### Description of the task
Find the lines below that include the word "Public" and state how many there are, adding nothing.

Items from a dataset
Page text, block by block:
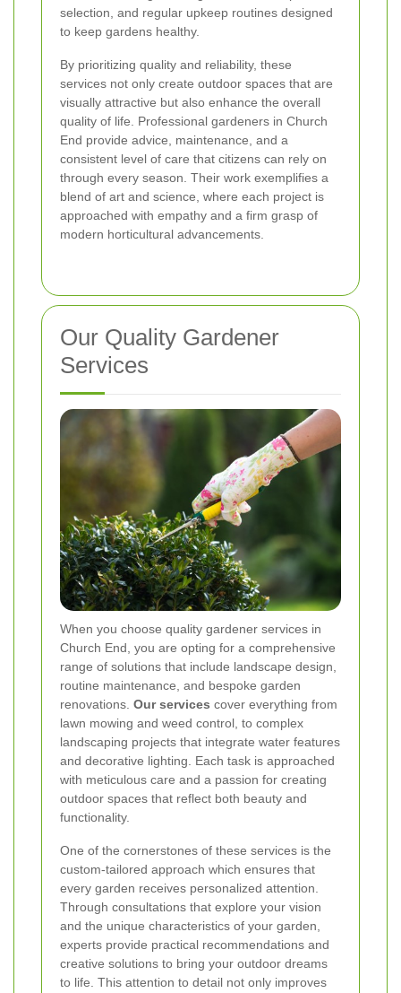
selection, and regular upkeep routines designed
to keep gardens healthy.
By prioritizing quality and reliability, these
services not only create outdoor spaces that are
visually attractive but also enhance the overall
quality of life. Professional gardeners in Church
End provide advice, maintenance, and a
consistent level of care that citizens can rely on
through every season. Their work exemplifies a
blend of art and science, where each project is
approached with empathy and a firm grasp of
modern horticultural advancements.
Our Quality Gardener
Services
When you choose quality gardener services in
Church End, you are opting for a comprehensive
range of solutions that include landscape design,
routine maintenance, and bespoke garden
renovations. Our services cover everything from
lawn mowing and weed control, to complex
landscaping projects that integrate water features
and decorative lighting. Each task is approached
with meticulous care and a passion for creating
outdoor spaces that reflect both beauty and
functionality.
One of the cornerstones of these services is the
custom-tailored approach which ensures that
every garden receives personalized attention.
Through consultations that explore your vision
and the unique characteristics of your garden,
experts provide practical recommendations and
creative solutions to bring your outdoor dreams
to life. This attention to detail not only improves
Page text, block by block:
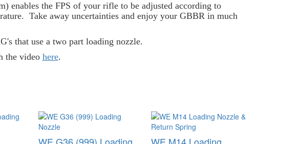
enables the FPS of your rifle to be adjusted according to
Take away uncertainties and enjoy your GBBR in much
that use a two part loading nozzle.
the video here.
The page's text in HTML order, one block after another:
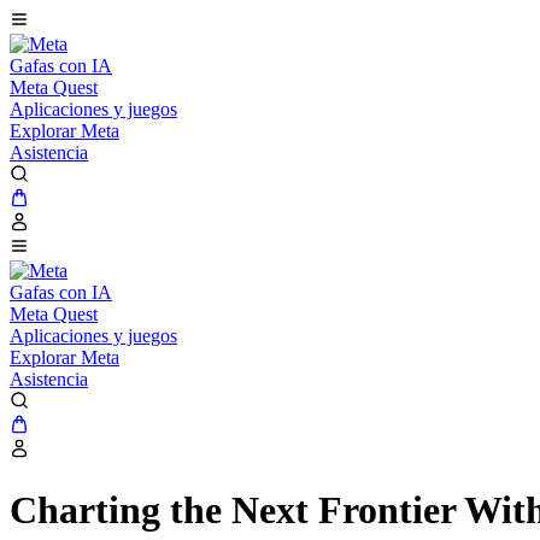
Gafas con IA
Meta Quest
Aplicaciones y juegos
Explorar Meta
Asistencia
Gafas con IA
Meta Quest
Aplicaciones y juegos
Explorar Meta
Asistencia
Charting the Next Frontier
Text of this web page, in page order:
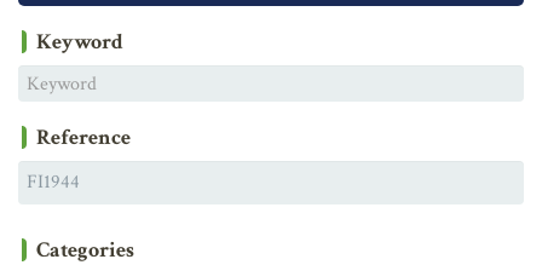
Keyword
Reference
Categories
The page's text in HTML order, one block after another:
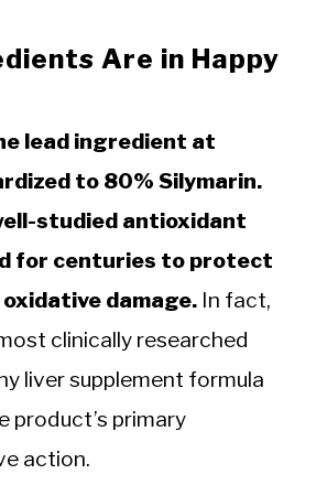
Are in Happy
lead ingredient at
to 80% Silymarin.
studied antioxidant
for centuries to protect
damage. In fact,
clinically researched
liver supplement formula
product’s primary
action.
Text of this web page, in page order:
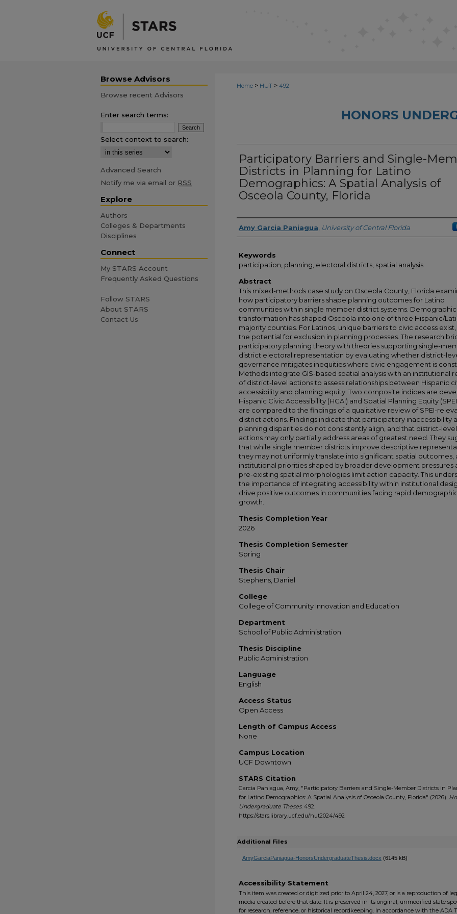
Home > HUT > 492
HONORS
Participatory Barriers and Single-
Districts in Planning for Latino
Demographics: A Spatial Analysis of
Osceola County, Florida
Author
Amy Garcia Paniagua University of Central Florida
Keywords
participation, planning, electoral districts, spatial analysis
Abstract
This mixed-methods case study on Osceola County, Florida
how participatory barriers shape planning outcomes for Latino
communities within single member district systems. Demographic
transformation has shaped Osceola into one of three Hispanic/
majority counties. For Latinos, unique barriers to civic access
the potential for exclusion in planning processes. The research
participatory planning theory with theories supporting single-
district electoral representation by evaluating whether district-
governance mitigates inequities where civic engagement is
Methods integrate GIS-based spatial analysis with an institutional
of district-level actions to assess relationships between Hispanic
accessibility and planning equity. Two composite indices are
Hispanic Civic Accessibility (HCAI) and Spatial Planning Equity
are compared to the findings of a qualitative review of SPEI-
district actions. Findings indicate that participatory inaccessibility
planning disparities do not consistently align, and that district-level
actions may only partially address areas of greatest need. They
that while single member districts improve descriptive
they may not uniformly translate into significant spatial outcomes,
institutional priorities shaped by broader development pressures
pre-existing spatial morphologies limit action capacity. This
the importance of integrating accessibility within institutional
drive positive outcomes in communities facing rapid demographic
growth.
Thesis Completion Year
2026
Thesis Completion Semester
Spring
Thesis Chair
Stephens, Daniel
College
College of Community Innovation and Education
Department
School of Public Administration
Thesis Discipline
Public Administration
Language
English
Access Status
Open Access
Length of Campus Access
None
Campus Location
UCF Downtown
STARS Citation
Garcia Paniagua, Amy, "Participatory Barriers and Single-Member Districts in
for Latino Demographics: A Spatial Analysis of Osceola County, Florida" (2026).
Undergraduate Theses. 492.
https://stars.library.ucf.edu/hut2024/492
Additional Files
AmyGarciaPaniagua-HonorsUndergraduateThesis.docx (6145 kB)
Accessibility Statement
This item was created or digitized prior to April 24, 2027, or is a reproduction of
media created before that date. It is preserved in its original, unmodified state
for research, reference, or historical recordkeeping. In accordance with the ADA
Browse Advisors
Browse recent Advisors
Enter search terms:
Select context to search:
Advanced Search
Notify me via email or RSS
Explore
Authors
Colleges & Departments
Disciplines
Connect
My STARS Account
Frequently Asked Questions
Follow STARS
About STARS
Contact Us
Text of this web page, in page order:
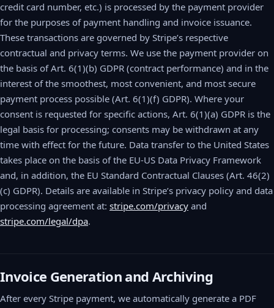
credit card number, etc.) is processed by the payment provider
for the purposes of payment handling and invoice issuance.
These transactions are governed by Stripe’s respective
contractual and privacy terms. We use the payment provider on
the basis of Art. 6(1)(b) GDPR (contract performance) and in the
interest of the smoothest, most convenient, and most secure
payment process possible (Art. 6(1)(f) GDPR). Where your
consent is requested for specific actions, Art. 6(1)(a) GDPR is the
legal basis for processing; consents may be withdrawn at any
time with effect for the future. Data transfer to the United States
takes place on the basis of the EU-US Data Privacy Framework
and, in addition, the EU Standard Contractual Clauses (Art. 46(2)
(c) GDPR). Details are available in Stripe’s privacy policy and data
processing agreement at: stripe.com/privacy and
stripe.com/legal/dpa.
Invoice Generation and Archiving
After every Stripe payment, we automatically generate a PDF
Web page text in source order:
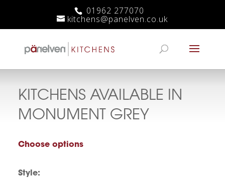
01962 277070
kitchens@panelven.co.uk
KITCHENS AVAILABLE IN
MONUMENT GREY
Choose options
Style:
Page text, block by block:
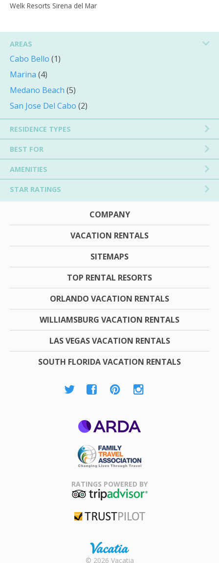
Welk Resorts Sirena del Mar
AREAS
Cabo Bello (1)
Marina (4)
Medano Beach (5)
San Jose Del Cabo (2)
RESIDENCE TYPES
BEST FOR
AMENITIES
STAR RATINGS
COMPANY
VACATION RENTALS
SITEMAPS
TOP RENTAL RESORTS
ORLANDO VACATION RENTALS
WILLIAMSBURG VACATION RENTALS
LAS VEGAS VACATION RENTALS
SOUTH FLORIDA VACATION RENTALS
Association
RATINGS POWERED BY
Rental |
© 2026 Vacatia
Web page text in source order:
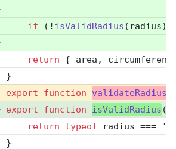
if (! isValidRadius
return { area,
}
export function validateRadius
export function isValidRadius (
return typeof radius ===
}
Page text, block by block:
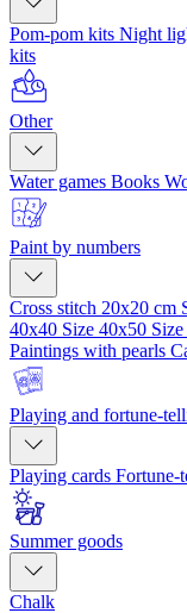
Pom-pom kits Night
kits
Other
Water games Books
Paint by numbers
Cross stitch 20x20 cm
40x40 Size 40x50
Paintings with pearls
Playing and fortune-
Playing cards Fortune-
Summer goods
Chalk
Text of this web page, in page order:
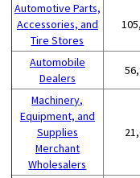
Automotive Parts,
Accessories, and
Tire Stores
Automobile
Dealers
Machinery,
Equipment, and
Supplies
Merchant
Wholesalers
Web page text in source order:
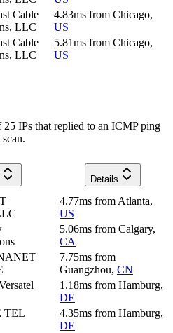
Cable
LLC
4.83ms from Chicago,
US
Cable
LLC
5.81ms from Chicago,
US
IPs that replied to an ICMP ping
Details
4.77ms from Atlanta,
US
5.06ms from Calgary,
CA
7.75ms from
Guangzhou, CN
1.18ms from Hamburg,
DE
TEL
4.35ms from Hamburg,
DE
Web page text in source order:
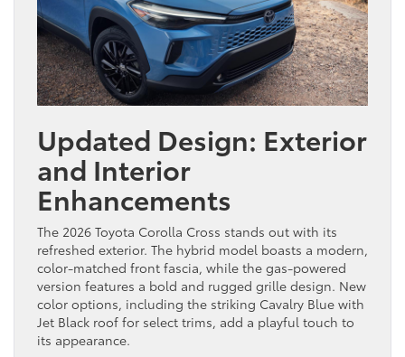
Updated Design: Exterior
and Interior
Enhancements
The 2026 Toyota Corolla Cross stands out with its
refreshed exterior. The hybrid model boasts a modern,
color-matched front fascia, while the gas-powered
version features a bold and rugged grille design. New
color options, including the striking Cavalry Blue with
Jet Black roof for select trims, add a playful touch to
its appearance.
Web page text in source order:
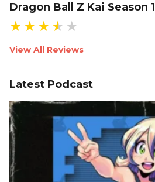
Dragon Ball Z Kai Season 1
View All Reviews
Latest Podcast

### Exercise output
2